Insurance coverage is the primary financial barrier. CGMs carry FDA clearance for diabetes management, not for wellness monitoring in normoglycemic adults. As a result, most commercial insurers and Medicare will not reimburse CGM costs for non-diabetic individuals. The Centers for Medicare & Medicaid Services (CMS) explicitly requires a diabetes diagnosis and insulin use (or documented problematic hypoglycemia) for CGM coverage 8.
Nutrisense does not bill insurance on the subscriber's behalf. The full cost is out-of-pocket. Some users with HSA or FSA accounts have reported successfully using those funds, though eligibility depends on the account administrator's interpretation of "medical necessity."
For context, the retail cost of a single FreeStyle Libre 3 sensor at a pharmacy (with a prescription for diabetes) runs approximately $35 to $75 with insurance. Without insurance, the cash price is roughly $75 to $150 per sensor. Nutrisense's monthly pricing includes the sensors, the app platform, and dietitian access, which accounts for the markup over pharmacy pricing.
Is Nutrisense Legit? Evaluating the Evidence Honestly
Nutrisense is a legitimate company that ships real, FDA-cleared CGM devices and employs credentialed dietitians. That part is straightforward.
The harder question is whether the service delivers outcomes that justify the cost for a non-diabetic user. Several considerations apply.

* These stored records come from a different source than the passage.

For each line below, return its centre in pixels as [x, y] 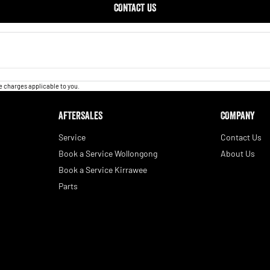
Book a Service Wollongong [108, 153]
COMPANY [238, 115]
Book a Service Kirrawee [102, 169]
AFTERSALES [80, 115]
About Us [238, 153]
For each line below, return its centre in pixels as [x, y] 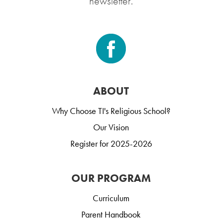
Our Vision [111, 127]
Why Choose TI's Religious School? [111, 111]
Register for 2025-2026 [111, 144]
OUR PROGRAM [111, 178]
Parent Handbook [111, 215]
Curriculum [111, 198]
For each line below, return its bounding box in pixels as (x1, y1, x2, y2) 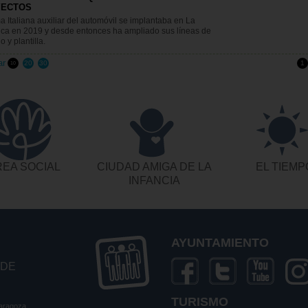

What the data supports: CGMs produce accurate glucose readings. The FreeStyle Libre 3 has a mean absolute relative difference (MARD) of 7.9%, and the Dexcom G7 reports a MARD of 8.2%, both within the FDA's acceptable accuracy threshold 9. The devices work as advertised. Food logging combined with glucose feedback can help users identify personal glycemic triggers, a finding supported by a 2019 Cell study (N=800) that demonstrated high interindividual variability in postprandial glucose responses to identical meals 10.
What the data does not support: Long-term health outcome improvements from CGM use in non-diabetic populations. No randomized controlled trial has shown that CGM-guided behavior change in healthy adults reduces cardiovascular events, prevents diabetes onset, or improves mortality. The longest published follow-up in a non-diabetic CGM study is 8 weeks 3.
What remains uncertain: Whether the behavioral nudge of seeing glucose data in real time produces durable habit changes after the subscription ends. Anecdotal user reviews suggest a "learning curve" effect where the most useful insights come in the first 1 to 3 months, with diminishing novelty afterward. This pattern has not been formally studied.
Dr. Robert Lustig, professor emeritus of pediatric endocrinology at UCSF, has commented publicly on the CGM wellness trend: "A CGM can show you that a bagel spikes your glucose. You did not need a $300-per-month device to learn that. The value is in the personalized surprises, the foods you assumed were fine but aren't."
Coaching Quality and Dietitian Access
The coaching component is arguably the most defensible part of the Nutrisense model. A registered dietitian reviewing personalized glucose data can provide context that the raw numbers cannot.
Nutrisense dietitians hold RD or RDN credentials and communicate through the app's asynchronous messaging system. Response times vary but typically fall within 24 to 48 hours. Users can share specific meals, glucose traces, and questions. The dietitian then provides written analysis and actionable recommendations.
A 2021 meta-analysis in The American Journal of Clinical Nutrition (23 RCTs, N=5,294) found that dietitian-delivered interventions produced a mean weight loss of 2.4 kg more than non-dietitian controls over 12 months in overweight adults 11. The effect was modest but consistent across study designs.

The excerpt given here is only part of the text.